§ **Task objective**: Only the lines below, from the one with "This website uses" through the one with "media, advertising, and", are to be written out, exactly.

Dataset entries
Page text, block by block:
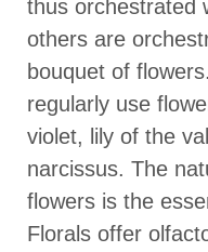
thus orchestrated
others are
bouquet of flowers.
regularly use
violet, lily of the
narcissus. The
flowers is the
Florals offer
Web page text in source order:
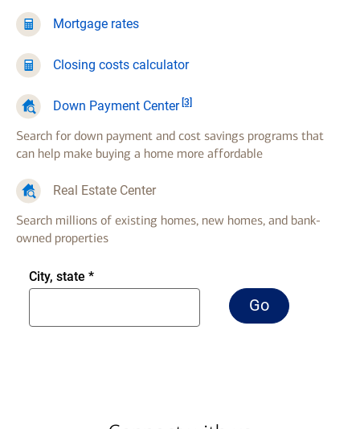
Mortgage rates
Closing costs calculator
Down Payment Center [3]
Search for down payment and cost savings programs that
can help make buying a home more affordable
Real Estate Center
Search millions of existing homes, new homes, and bank-
owned properties
City, state *Enter
GoGo
to
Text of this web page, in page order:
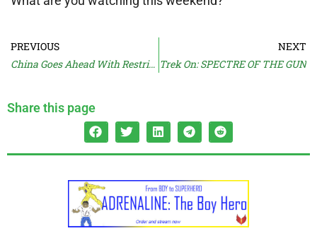
PREVIOUS
China Goes Ahead With Restrictions
NEXT
Trek On: SPECTRE OF THE GUN
Share this page
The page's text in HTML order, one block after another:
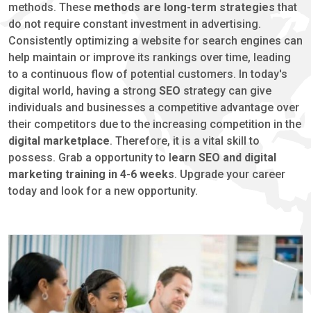
methods. These methods are long-term strategies that
do not require constant investment in advertising.
Consistently optimizing a website for search engines can
help maintain or improve its rankings over time, leading
to a continuous flow of potential customers. In today's
digital world, having a strong SEO strategy can give
individuals and businesses a competitive advantage over
their competitors due to the increasing competition in the
digital marketplace. Therefore, it is a vital skill to
possess. Grab a opportunity to learn SEO and digital
marketing training in 4-6 weeks. Upgrade your career
today and look for a new opportunity.
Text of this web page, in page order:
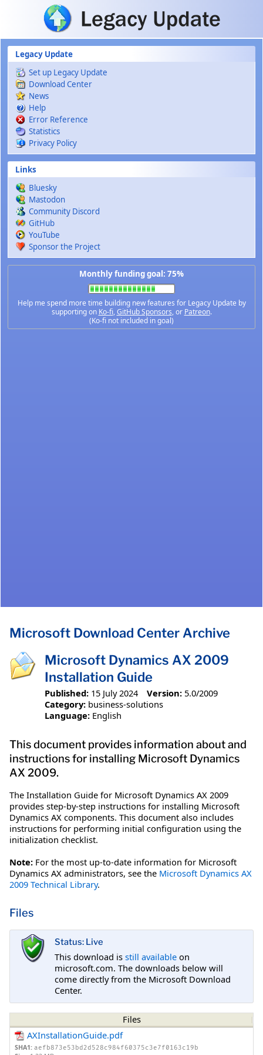
Skip to main content
Legacy Update
Set up Legacy Update
Download Center
News
Help
Error Reference
Statistics
Privacy Policy
Links
Bluesky
Mastodon
Community Discord
GitHub
YouTube
Sponsor the Project
Monthly funding goal: 75%
Help me spend more time building new features for Legacy Update by
supporting on Ko-fi,GitHub Sponsors, or Patreon.
(Ko-fi not included in goal)
Microsoft Download Center Archive
Microsoft Dynamics AX 2009
Installation Guide
Published: 15 July 2024 Version: 5.0/2009
Category: business-solutions
Language: English
This document provides information about and
instructions for installing Microsoft Dynamics
AX 2009.
The Installation Guide for Microsoft Dynamics AX 2009
provides step-by-step instructions for installing Microsoft
Dynamics AX components. This document also includes
instructions for performing initial configuration using the
initialization checklist.
Note: For the most up-to-date information for Microsoft
Dynamics AX administrators, see the Microsoft Dynamics AX
2009 Technical Library.
Files
Status: Live
This download is still available on
microsoft.com. The downloads below will
come directly from the Microsoft Download
Center.
Files
AXInstallationGuide.pdf
SHA1: aefb873e53bd2d528c984f60375c3e7f0163c19b
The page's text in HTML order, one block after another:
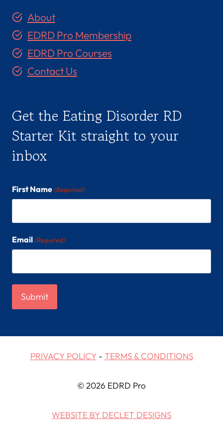
About
EDRD Pro Membership
EDRD Pro Courses
Contact Us
Get the Eating Disorder RD
Starter Kit straight to your
inbox
First Name (Required)
Email (Required)
PRIVACY POLICY- TERMS & CONDITIONS
© 2026 EDRD Pro
WEBSITE BY DECLET DESIGNS
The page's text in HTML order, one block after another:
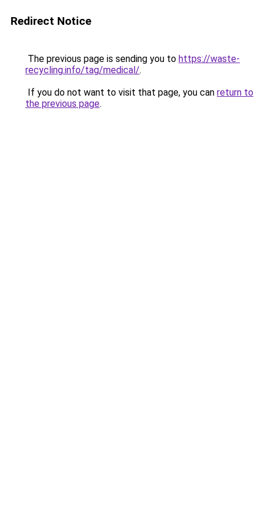
Redirect Notice
The previous page is sending you to https://waste-
recycling.info/tag/medical/.
If you do not want to visit that page, you can return to
the previous page.
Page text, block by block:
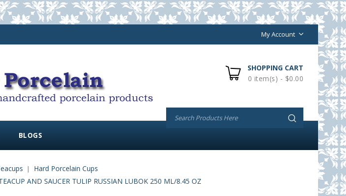
My Account
SHOPPING CART
0 item(s) - $0.00
BLOGS
Hard Porcelain Cups
AND SAUCER TULIP RUSSIAN LUBOK 250 ML/8.45 OZ
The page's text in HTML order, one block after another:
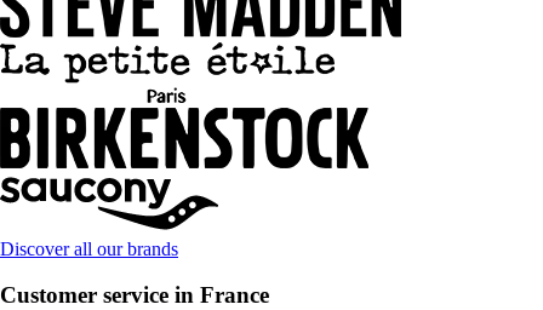
Discover all our brands
Customer service in France
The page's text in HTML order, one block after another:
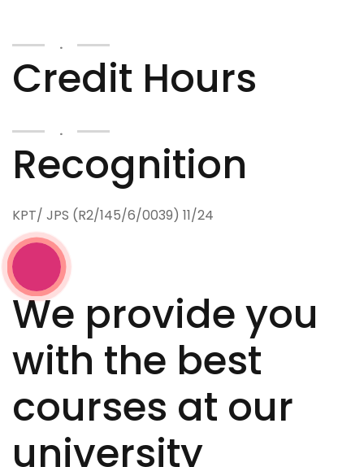
.
Credit Hours
.
Recognition
KPT/ JPS (R2/145/6/0039) 11/24
We provide you
with the best
courses at our
university
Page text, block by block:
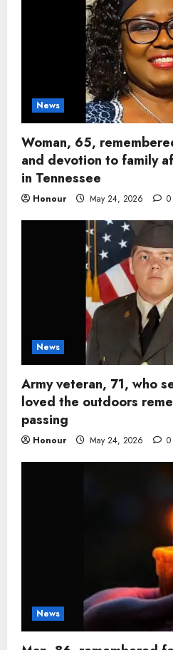
News
Woman, 65,
and devotion to family
in Tennessee
Honour May 24, 2026 0
News
Army veteran, 71, who
loved the outdoors
passing
Honour May 24, 2026 0
News
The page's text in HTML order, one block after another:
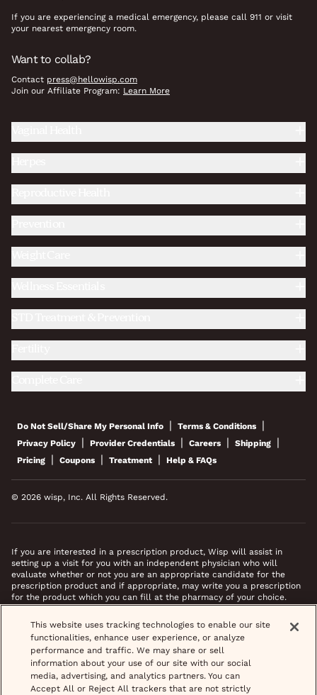
If you are experiencing a medical emergency, please call 911 or visit
your nearest emergency room.
Want to collab?
Contact press@hellowisp.com
Join our Affiliate Program: Learn More
Do Not Sell/Share My Personal Info | Terms & Conditions |
Privacy Policy | Provider Credentials | Careers | Shipping |
Pricing | Coupons | Treatment | Help & FAQs
© 2026 wisp, Inc. All Rights Reserved.
If you are interested in a prescription product, Wisp will assist in
setting up a visit for you with an independent physician who will
evaluate whether or not you are an appropriate candidate for the
prescription product and if appropriate, may write you a prescription
for the product which you can fill at the pharmacy of your choice.
*Images do not feature actual patients. Most prescriptions are sent to
your pharmacy within 3 hours of completing your medical intake form
and phone call or video chat when necessary.
This website uses tracking technologies to enable our site
functionalities, enhance user experience, or analyze
performance and traffic. We may share or sell
information about your use of our site with our social
media, advertising, and analytics partners. You can
Accept All or Reject All trackers that are not strictly
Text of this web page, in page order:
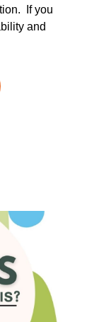
If you
and
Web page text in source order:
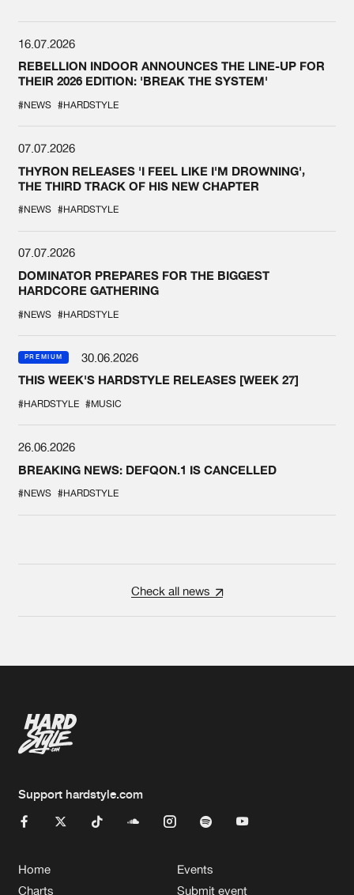
16.07.2026
REBELLION INDOOR ANNOUNCES THE LINE-UP FOR
THEIR 2026 EDITION: 'BREAK THE SYSTEM'
#NEWS #HARDSTYLE
07.07.2026
THYRON RELEASES 'I FEEL LIKE I'M DROWNING',
THE THIRD TRACK OF HIS NEW CHAPTER
#NEWS #HARDSTYLE
07.07.2026
DOMINATOR PREPARES FOR THE BIGGEST
HARDCORE GATHERING
#NEWS #HARDSTYLE
PREMIUM
30.06.2026
THIS WEEK'S HARDSTYLE RELEASES [WEEK 27]
#HARDSTYLE #MUSIC
26.06.2026
BREAKING NEWS: DEFQON.1 IS CANCELLED
#NEWS #HARDSTYLE
Check all news
Support hardstyle.com
Home
Charts
Events
Submit event
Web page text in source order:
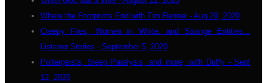
Where the Footprints End with Tim Renner - Aug 29, 2020
Creepy Flies, Women in White. and Strange Entities...
Listener Stories - September 5, 2020
Poltergeists, Sleep Paralysis, and more, with Duffy - Sept
12, 2020
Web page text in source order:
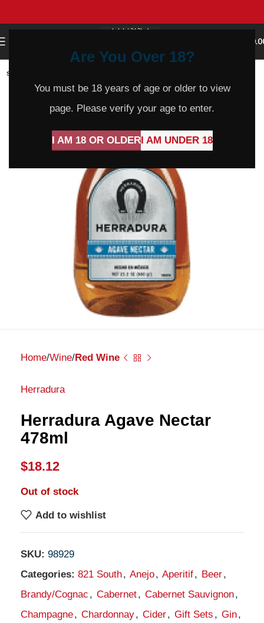
Are You Over 18?
You must be 18 years of age or older to view
page. Please verify your age to enter.
I AM 18 OR OLDERI AM UNDER 18
SOLD
Home Wine Red Wine
Herradura
Herradura Agave Nectar
478ml
$18.12
Out of stock
Add to wishlist
SKU: 98929
Categories: 821 South, Anejo, Aperitif, Beer,
Brandy/Cognac , Cabernet, Cabernet Sauvignon,
Champagne, Chardonnay, Cider, Gift Sets , Gin,
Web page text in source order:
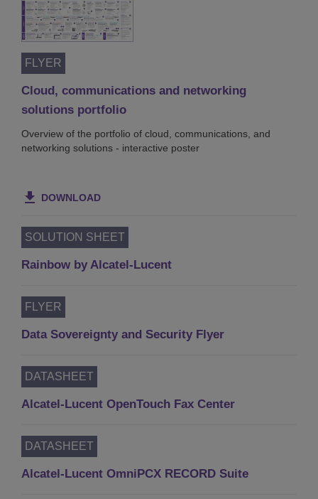
FLYER
Cloud, communications and networking
solutions portfolio
Overview of the portfolio of cloud, communications, and
networking solutions - interactive poster
DOWNLOAD
SOLUTION SHEET
Rainbow by Alcatel-Lucent
FLYER
Data Sovereignty and Security Flyer
DATASHEET
Alcatel-Lucent OpenTouch Fax Center
DATASHEET
Alcatel-Lucent OmniPCX RECORD Suite
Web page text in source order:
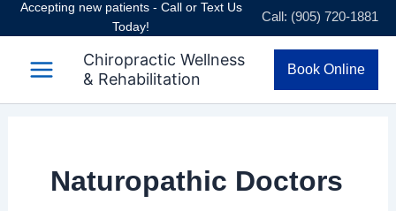
SkipAccepting new patients - Call or Text Us
Today!
Call: (905) 720-1881
Chiropractic Wellness
& Rehabilitation
Book Online
Naturopathic Doctors
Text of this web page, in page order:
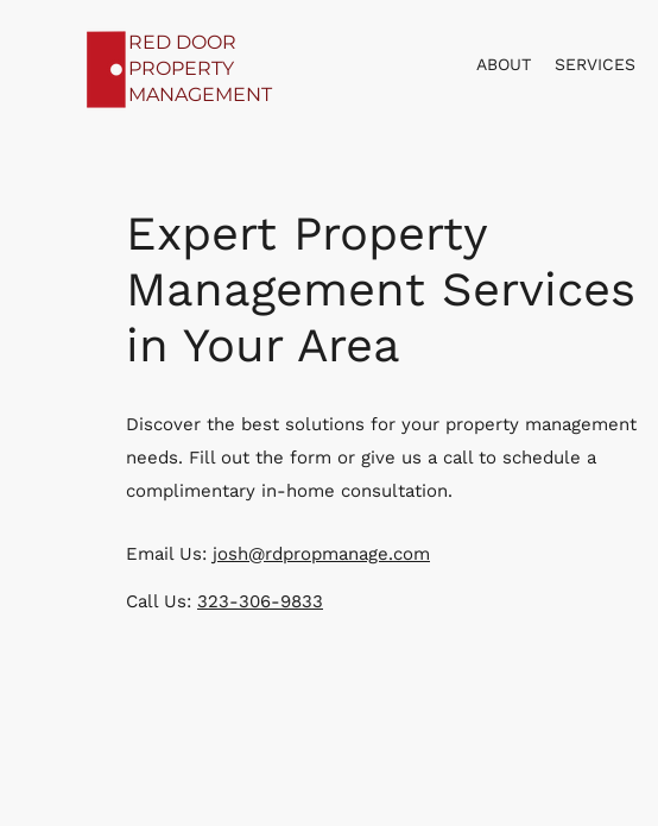
RED DOOR
PROPERTY
MANAGEMENT
ABOUT SERVICES
Expert Property
Management Services
in Your Area
Discover the best solutions for your property management
needs. Fill out the form or give us a call to schedule a
complimentary in-home consultation.
Email Us: josh@rdpropmanage.com
Call Us: 323-306-9833
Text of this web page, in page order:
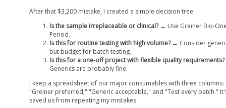
After that $3,200 mistake, I created a simple decision tree:
Is the sample irreplaceable or clinical?→ Use Greiner Bio-
Period.
Is this for routine testing with high volume?→ Consider
but budget for batch testing.
Is this for a one-off project with flexible quality requirements?
Generics are probably fine.
I keep a spreadsheet of our major consumables with three columns:
"Greiner preferred," "Generic acceptable," and "Test every batch."
saved us from repeating my mistakes.
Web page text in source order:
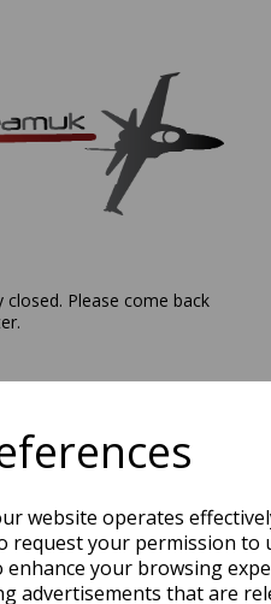
website operates
request your permission to
your browsing
advertisements that are
Please come back
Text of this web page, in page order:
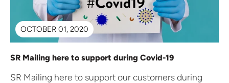
OCTOBER 01, 2020
SR Mailing here to support during Covid-19
SR Mailing here to support our customers during
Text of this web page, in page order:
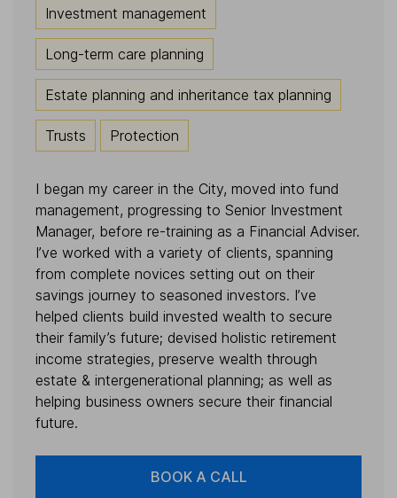
Investment management
Long-term care planning
Estate planning and inheritance tax planning
Trusts Protection
I began my career in the City, moved into fund
management, progressing to Senior Investment
Manager, before re-training as a Financial Adviser.
I’ve worked with a variety of clients, spanning
from complete novices setting out on their
savings journey to seasoned investors. I’ve
helped clients build invested wealth to secure
their family’s future; devised holistic retirement
income strategies, preserve wealth through
estate & intergenerational planning; as well as
helping business owners secure their financial
future.
BOOK A CALL
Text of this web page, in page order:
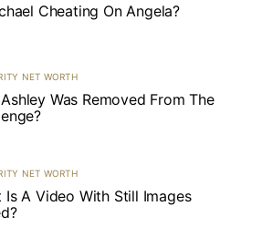
Cheating On Angela?
NET WORTH
Was Removed From The
NET WORTH
Is A Video With Still Images
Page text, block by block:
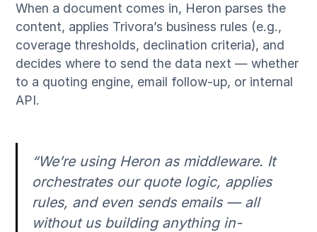
When a document comes in, Heron parses the
content, applies Trivora’s business rules (e.g.,
coverage thresholds, declination criteria), and
decides where to send the data next — whether
to a quoting engine, email follow-up, or internal
API.
“We’re using Heron as middleware. It
orchestrates our quote logic, applies
rules, and even sends emails — all
without us building anything in-
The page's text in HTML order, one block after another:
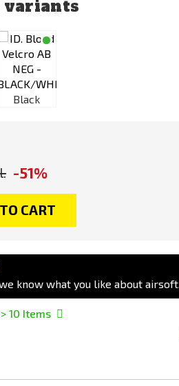
Black
-51%
CART
know what you like about airsoft.
> 10 Items

§ **Your response**:
This website uses tracking technologies to enable our site
functionalities, enhance user experience, or analyze
performance and traffic. We may share or sell
information about your use of our site with our social
media, advertising, and analytics partners. You can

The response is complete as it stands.